Home    |    View Topics    |    Search    |    Contact Us    |   



Category:   Device (Printer)  >   HP Printer Vendors:   HPE
HP Color LaserJet Web Interface Permits Remote Cross-Site Scripting Attacks
SecurityTracker Alert ID:  1007293
SecurityTracker URL:
CVE Reference:   GENERIC-MAP-NOMATCH   (Links to External Site)
Date:  Jul 24 2003
Impact:   Disclosure of user information, Execution of arbitrary code via network, Modification of user information, User access via network
Exploit Included:  Yes  
Version(s): Color LaserJet 4550
Description:   A vulnerability was reported in the HP Color LaserJet 4550. A remote user can conduct cross-site scripting attacks. The device also is set without a password by default. reported that the system is configured by default to have no password. Because of this, a remote user can access the web-based management interface.

It is also reported that the web interface does not filter HTML from user-supplied input. A remote user can create HTML that, when loaded by the target user, will cause arbitrary scripting code to be executed by the target user's browser. The code will originate from the printer and will run in the security context of that site.

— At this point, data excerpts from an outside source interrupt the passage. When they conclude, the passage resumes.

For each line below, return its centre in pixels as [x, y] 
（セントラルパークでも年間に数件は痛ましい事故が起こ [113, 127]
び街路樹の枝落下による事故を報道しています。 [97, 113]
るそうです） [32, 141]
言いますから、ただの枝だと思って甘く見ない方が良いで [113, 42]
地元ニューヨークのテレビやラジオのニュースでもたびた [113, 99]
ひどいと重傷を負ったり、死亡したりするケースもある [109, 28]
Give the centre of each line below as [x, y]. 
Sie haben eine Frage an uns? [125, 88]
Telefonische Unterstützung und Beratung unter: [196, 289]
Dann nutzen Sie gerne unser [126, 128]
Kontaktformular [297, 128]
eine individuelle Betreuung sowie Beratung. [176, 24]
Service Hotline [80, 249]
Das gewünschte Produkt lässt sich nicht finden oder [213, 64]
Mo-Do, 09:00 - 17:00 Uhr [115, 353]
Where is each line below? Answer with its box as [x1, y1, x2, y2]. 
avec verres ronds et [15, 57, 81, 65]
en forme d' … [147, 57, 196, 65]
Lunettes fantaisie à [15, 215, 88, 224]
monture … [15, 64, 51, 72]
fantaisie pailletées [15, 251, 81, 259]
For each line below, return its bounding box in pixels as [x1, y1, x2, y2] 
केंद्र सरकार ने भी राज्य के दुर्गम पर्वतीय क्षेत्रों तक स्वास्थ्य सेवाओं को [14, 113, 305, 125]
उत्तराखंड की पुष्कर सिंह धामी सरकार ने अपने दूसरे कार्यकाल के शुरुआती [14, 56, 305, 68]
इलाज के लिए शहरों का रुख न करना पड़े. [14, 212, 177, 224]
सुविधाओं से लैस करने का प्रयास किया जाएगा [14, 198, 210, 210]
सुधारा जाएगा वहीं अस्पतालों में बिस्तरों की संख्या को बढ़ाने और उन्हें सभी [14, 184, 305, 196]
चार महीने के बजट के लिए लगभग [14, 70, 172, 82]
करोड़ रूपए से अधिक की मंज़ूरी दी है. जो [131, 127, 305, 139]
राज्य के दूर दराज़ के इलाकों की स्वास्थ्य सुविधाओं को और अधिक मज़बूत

As a result, the code will be able to access the target user's cookies (including authentication cookies), if any, associated with the printer, access data recently submitted by the target user via web form to the printer, or take actions on the printer acting as the target user.

Impact:   A remote user can gain access to the web-based administration interface (in the default configuration where no password has been set).

A remote user can access the target user's cookies (including authentication cookies), if any, associated with the printer, access data recently submitted by the target user via web form to the printer, or take actions on the printer acting as the target user. A remote user can also temporarily render the target user's web interface unusable.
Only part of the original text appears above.